Using the listing below, print the line that contains "В общем о данных [52, 154]" and each line after it, exactly as shown, through the final one.
##########
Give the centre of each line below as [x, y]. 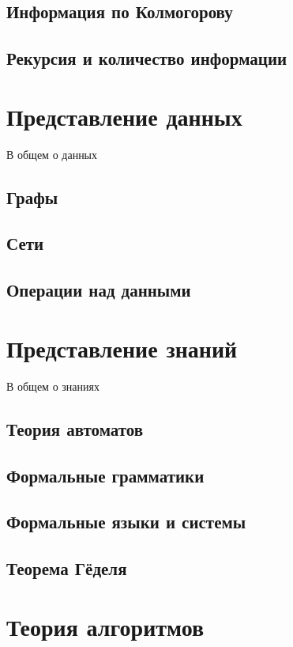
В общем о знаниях [53, 386]
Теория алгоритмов [105, 626]
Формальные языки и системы [126, 522]
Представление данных [124, 116]
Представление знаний [122, 348]
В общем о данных [52, 154]
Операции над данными [99, 290]
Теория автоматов [75, 428]
##########
> **Exercise answer**:
В общем о данных [52, 154]
Операции над данными [99, 290]
Теория автоматов [75, 428]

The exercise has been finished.